Glass Heavy Metal Detection Chip (1000 um)
Glass microfluidic chip with 1000 × 1000 μm channels designed for quantitative heavy metal detection and water quality analysis applications. Reusable chip — designed for multiple experimental runs. Compatible with standard microfluidic tubing: st...
The Glass Heavy Metal Detection Chip (1000 μm) is a specialized microfluidic device engineered for quantitative analysis of heavy metal contaminants in aqueous samples. Featuring 1000 × 1000 μm glass channels, this chip provides the spatial resolution and surface chemistry properties necessary for reliable detection and quantification of toxic metal ions including lead, mercury, cadmium, and arsenic.

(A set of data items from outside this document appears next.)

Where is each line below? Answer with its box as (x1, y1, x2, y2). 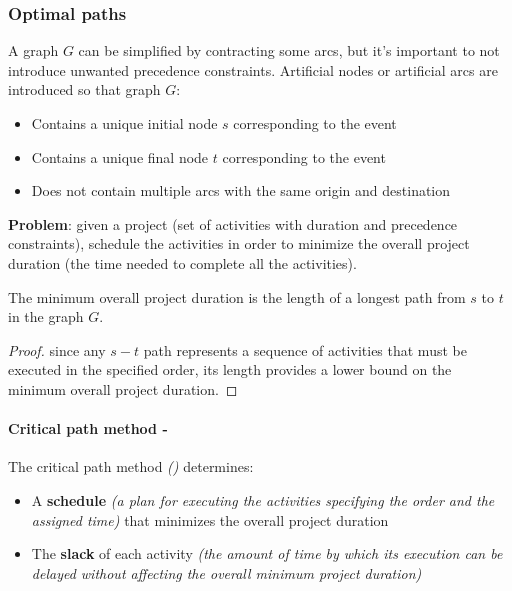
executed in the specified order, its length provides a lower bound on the (8, 359, 452, 380)
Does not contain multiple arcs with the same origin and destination (31, 180, 451, 201)
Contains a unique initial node (31, 113, 218, 133)
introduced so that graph (8, 79, 161, 100)
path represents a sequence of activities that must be (143, 339, 467, 360)
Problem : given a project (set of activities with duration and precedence (8, 213, 458, 234)
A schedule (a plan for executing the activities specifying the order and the (31, 489, 495, 510)
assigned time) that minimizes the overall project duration (31, 509, 389, 530)
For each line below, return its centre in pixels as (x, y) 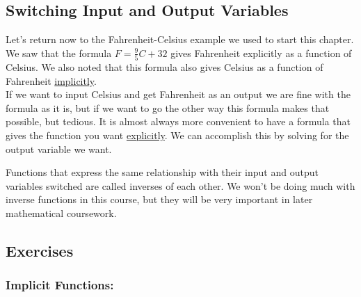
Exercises (40, 251)
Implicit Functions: (60, 285)
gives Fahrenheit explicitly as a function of (261, 53)
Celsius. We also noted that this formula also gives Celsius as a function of (165, 67)
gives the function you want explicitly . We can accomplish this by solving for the (177, 135)
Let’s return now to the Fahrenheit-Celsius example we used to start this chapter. (180, 39)
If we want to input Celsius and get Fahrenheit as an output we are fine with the (178, 94)
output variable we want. (59, 148)
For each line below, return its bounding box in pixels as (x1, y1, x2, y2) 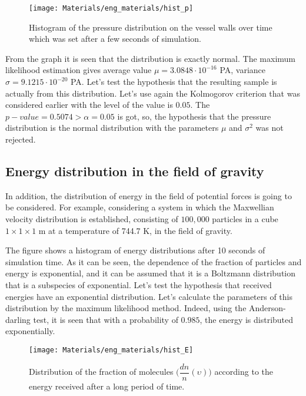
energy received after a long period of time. (29, 379, 185, 392)
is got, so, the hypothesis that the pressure (117, 110, 271, 122)
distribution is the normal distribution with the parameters (5, 121, 219, 134)
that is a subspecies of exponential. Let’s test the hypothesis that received (5, 278, 272, 291)
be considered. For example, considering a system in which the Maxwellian (5, 201, 274, 213)
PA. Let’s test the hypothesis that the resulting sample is (70, 75, 277, 88)
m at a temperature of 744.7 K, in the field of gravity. (38, 224, 232, 236)
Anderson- (249, 302, 286, 314)
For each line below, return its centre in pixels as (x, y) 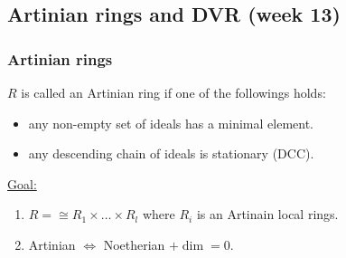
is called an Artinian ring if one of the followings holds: (173, 92)
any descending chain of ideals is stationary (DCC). (171, 153)
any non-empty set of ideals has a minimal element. (171, 123)
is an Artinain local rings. (267, 214)
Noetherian (134, 244)
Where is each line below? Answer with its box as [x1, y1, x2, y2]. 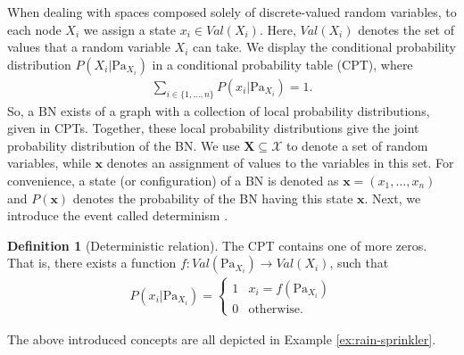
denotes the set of [358, 20, 455, 38]
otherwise [248, 302, 301, 316]
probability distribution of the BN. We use [7, 136, 240, 154]
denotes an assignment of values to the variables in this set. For [106, 153, 454, 172]
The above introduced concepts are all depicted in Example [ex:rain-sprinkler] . [7, 329, 436, 348]
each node [7, 20, 62, 38]
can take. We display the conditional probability [193, 37, 456, 56]
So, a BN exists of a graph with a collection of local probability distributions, [7, 101, 430, 120]
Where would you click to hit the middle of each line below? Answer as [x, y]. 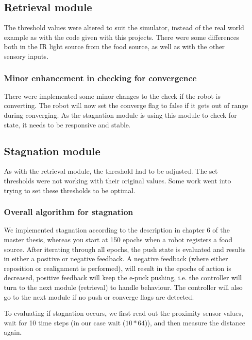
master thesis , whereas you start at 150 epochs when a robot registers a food [118, 239]
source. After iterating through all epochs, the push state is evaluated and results [125, 249]
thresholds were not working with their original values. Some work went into [118, 180]
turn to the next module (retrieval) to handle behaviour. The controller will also [123, 287]
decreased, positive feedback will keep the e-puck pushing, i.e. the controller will [123, 277]
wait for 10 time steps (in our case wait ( [65, 322]
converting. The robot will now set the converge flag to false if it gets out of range [126, 105]
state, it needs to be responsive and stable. [67, 124]
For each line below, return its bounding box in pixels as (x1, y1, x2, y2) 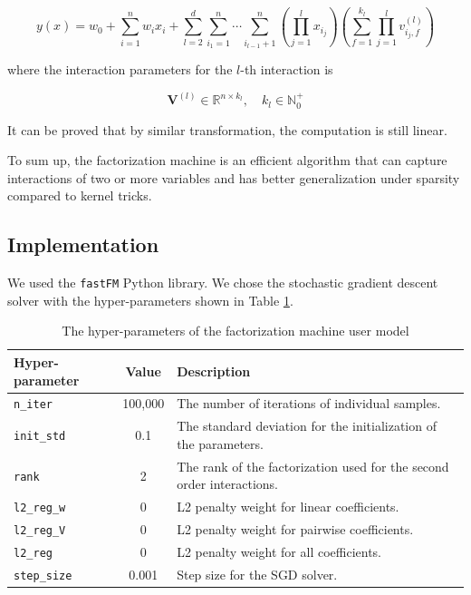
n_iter (14, 398, 53, 412)
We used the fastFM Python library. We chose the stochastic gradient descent (7, 273, 438, 292)
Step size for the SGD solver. (177, 564, 338, 583)
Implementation (7, 230, 159, 258)
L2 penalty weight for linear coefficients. (177, 497, 399, 516)
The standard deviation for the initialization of (177, 416, 437, 435)
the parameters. (177, 434, 264, 453)
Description (177, 361, 251, 380)
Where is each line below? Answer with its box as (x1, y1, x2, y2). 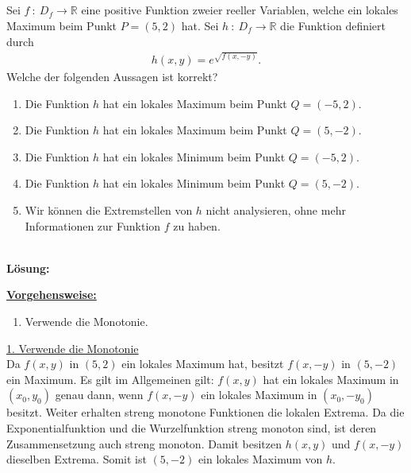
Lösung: (6, 259, 50, 276)
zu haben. (173, 217, 221, 234)
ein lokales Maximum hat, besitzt (121, 355, 284, 372)
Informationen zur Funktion (25, 217, 161, 234)
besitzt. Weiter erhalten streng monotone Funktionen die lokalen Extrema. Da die (6, 404, 405, 421)
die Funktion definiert (280, 17, 386, 33)
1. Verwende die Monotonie (6, 339, 139, 356)
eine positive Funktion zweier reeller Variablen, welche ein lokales (81, 2, 398, 18)
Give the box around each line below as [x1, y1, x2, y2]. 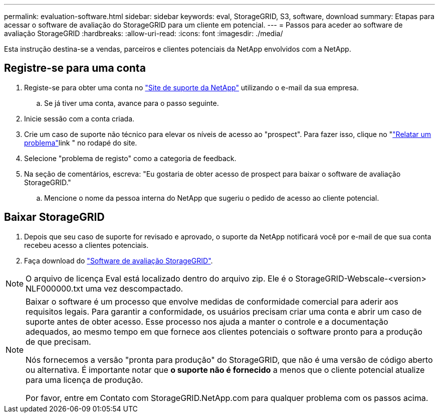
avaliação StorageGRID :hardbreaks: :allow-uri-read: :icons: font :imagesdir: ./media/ [4, 29, 283, 38]
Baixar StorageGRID [4, 211, 105, 224]
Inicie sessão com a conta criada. [24, 114, 135, 123]
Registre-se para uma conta [4, 62, 146, 75]
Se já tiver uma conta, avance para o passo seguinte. [44, 98, 219, 107]
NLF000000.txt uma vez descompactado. [26, 283, 183, 294]
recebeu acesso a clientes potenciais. [24, 240, 149, 249]
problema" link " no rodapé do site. [24, 138, 137, 147]
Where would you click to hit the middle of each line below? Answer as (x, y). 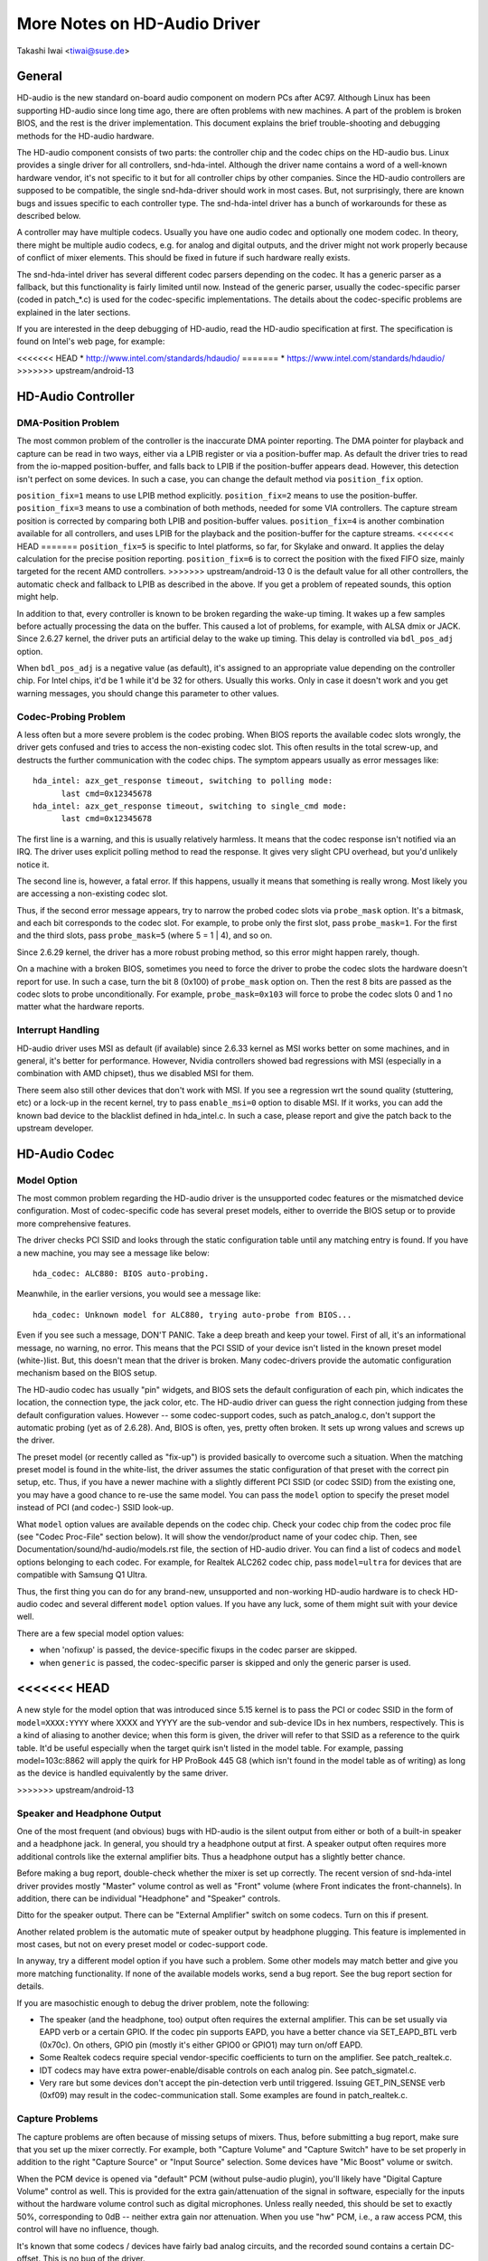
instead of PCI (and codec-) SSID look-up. (95, 1508)
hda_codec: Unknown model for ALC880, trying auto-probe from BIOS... (192, 1315)
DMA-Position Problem (68, 423)
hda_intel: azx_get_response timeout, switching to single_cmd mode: (190, 806)
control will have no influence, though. (88, 2229)
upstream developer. (55, 1128)
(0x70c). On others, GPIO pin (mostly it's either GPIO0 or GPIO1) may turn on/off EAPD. (201, 2045)
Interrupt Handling (58, 1030)
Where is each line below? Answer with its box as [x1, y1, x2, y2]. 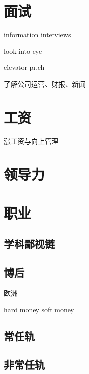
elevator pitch [4, 62, 45, 72]
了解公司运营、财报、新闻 [4, 78, 86, 88]
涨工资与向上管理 [4, 135, 58, 146]
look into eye [4, 45, 42, 56]
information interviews [4, 29, 71, 40]
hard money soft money [4, 304, 74, 314]
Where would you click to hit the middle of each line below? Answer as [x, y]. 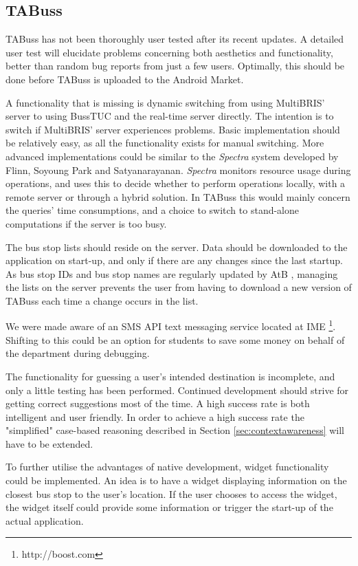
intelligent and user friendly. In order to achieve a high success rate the [155, 416]
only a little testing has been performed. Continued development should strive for [177, 390]
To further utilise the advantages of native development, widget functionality [167, 467]
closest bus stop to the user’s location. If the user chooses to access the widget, [171, 493]
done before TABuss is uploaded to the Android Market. [125, 79]
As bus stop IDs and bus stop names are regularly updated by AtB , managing [172, 273]
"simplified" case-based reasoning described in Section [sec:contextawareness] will [175, 430]
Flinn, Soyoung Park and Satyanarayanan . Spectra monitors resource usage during [178, 170]
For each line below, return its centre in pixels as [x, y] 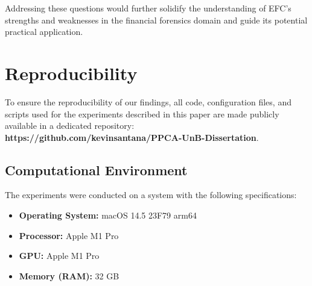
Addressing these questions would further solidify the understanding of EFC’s [148, 8]
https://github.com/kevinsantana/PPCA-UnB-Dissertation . [132, 137]
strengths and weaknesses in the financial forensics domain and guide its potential [156, 20]
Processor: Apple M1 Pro [69, 235]
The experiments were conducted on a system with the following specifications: [151, 195]
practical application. [44, 32]
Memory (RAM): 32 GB [69, 275]
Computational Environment [96, 169]
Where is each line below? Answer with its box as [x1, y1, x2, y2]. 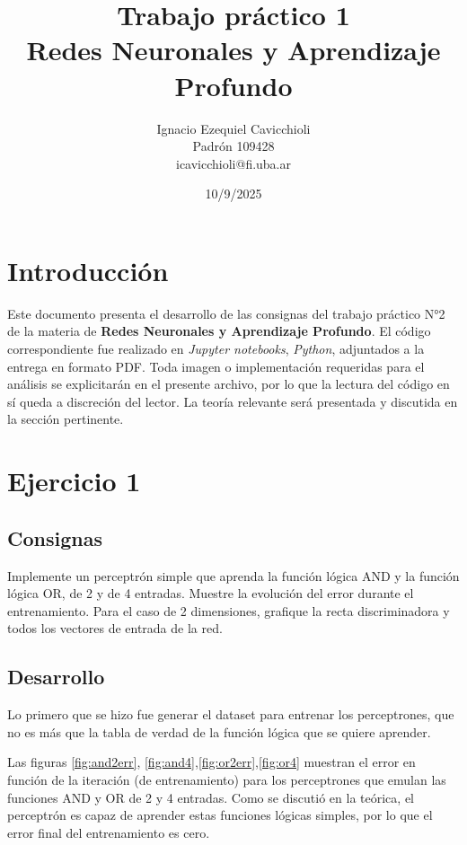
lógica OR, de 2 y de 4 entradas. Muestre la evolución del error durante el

The glass substrate offers superior chemical inertness and optical clarity compared to polymer alternatives, enabling precise optical detection methods and minimizing sample adsorption artifacts. The large channel dimensions accommodate higher sample volumes while maintaining laminar flow characteristics essential for reproducible sensing performance. This microfluidic platform integrates sample handling, reaction chemistry, and detection in a single disposable device, reducing contamination risk and improving analytical throughput in environmental monitoring workflows.
How It Works
The glass microfluidic chip operates on the principle of controlled sample introduction and reaction within precisely fabricated microchannels. Sample and reagent streams are introduced through separate inlets and mix under laminar flow conditions within the 1000 μm square channels. The large channel dimensions provide sufficient residence time for complete reaction between target metal ions and detection reagents while maintaining predictable fluid dynamics.
Detection typically relies on colorimetric, fluorometric, or electrochemical methods compatible with the glass substrate. The optical transparency of the glass material enables real-time monitoring of reaction progress and quantitative measurement of signal intensity. Channel geometry ensures consistent optical path length and eliminates variations in detection sensitivity across different regions of the chip.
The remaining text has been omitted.